--- Given records Enclosed Below ---

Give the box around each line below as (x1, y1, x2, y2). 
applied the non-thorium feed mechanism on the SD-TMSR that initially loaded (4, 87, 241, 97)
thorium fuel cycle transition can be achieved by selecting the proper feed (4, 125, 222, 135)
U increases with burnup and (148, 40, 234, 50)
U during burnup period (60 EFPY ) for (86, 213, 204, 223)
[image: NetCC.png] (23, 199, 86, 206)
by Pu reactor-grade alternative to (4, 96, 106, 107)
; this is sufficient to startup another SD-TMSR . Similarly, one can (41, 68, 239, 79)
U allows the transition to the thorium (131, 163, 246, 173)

--- End of Enclosed Given records ---
--- Given records Enclosed Below ---

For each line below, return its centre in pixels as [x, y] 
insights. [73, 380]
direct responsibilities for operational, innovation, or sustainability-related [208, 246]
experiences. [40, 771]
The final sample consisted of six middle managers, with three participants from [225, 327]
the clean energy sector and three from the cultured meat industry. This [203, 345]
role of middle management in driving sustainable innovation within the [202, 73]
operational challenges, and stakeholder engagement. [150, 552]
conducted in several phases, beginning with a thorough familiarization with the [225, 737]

--- End of Enclosed Given records ---
--- Given records Enclosed Below ---

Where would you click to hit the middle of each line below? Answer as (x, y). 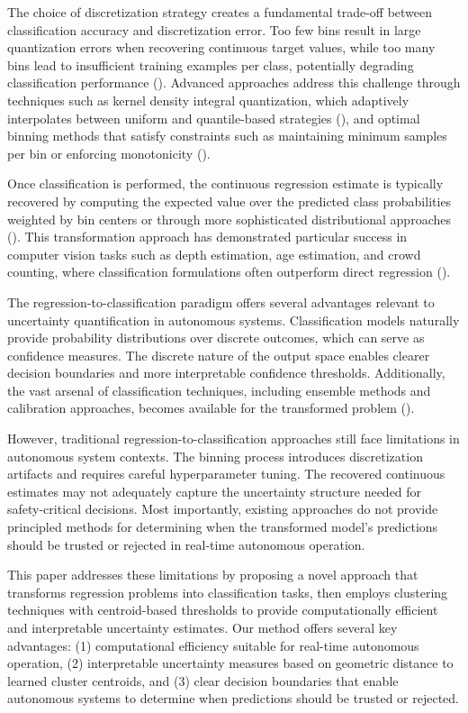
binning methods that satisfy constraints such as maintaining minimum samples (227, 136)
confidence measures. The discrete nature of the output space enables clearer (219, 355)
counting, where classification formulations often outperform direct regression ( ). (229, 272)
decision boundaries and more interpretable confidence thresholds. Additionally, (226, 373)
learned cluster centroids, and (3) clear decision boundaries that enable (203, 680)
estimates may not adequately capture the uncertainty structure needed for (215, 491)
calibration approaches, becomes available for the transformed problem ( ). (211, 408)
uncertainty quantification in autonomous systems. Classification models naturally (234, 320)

--- End of Enclosed Given records ---

◆ **Task description**: Write down exactly the span of lines above from the one containing "learned cluster centroids, and" to the one containing "uncertainty quantification in", both ends included.

◆ **Output for this task**:
learned cluster centroids, and (3) clear decision boundaries that enable (203, 680)
estimates may not adequately capture the uncertainty structure needed for (215, 491)
calibration approaches, becomes available for the transformed problem ( ). (211, 408)
uncertainty quantification in autonomous systems. Classification models naturally (234, 320)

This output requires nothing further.